Bagaimana perlakuan penerbit di Indonesia terhadap komik impor yang gambarnya mungkin kurang diterima oleh budaya Indonesia? Berikut ini adalah
proses sensor komik yang dilakukan oleh Elex Media Komputindo, penerbit yang telah lama dan banyak menerbitkan komik-komik asal luar Indonesia khususnya
dari Jepang:
46
Gambar-gambar yang mengandung unsur kekerasan atau seksual yang tidak dapat diterima disensor dengan modifikasi komputer yang dibuat oleh pihak
Elex. Modifikasi tersebut bukan berarti mencoret-coret atau mengubah karya komikus. Setiap modifikasi gambar yang dibuat misalnya di-crop dipotong atau
di-shadow diberi bayangan, harus dikirimkan ke Jepang untuk disetujui oleh komikusnya. Terkadang ada komikus yang yang mengerti bahwa budaya
Indonesia berbeda, namun ada juga yang tidak setuju karyanya diubah-ubah. Ada pula komikus yang modifikasinya ingin diubah lagi, seperti Suzue Mizuchi yang
meminta gambar perempuan tanpa busana diberi gambar pakaian saja. Proses persetujuan inilah yang memakan waktu yang lama. Bahkan ada judul-judul yang
sudah berkali-kali dibuat modifikasinya akhirnya dibatalkan karena tidak disetujui oleh komikusnya.
46
Demonic Angel, “Pro Kontra Komik Bajakan,” Animonster, vol. 64, Juli 2003, h. 38. Wawancara dilakukan penulis artikel dengan Ibu Ratna Sari dari redaksi penerbit Elex Media
Komputindo.
Sejauh ini tidak ada standar sensor yang baku dalam hal penerbitan komik di Indonesia walau para penerbit sudah mencantumkan sistem rating pada cover
komik. Misalnya, untuk gambar adegan ciuman, pada komik Caramel Whip karangan Usami Maki terbitan mc tahun 2003, adegan ciuman digambarkan
tanpa sensor sama sekali. Sedangkan pada komik berjudul Good Night karya Asuko Hayashi terbitan Elex Media Komputindo tahun 1995, adegan ciuman
dihilangkan dengan cara menghapus gambar salah satu karakter. Ini memperlihatkan bahwa sensor komik di Indonesia dapat berubah-ubah tergantung
waktu dan penerbit komik. Kini, penerbit Gramedia mengembangkan satu divisi penerbit komik, yaitu
Level Comics. Komik-komik yang diterbitkan oleh penerbit Level Comics adalah komik-komik ber-rating D. Level Comics menghadirkan komik yang bertema
dewasa dan alur cerita lebih kompleks. Komik-komik yang diterbitkan Level Comics lepas sama sekali dari gunting sensor.

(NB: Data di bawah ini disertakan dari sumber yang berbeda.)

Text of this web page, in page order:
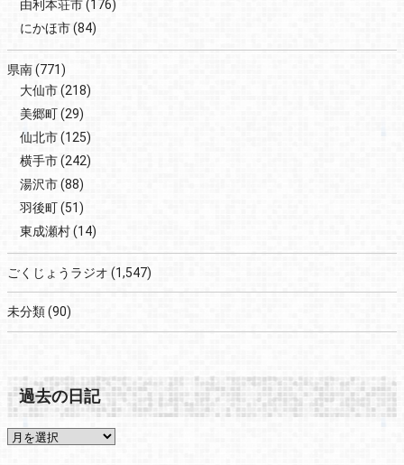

Kebijakan sensor komik impor diberlakukan karena budaya yang berbeda antara asal komik tersebut dengan Indonesia. Mungkin penggambaran adegan
suatu komik di negeri asal komik tersebut masih dikatakan wajar, namun karena Indonesia menganut adat ketimuran serta mayoritas penduduknya adalah Muslim,
gambar tersebut menjadi tidak pantas untuk ditampilkan secara terbuka.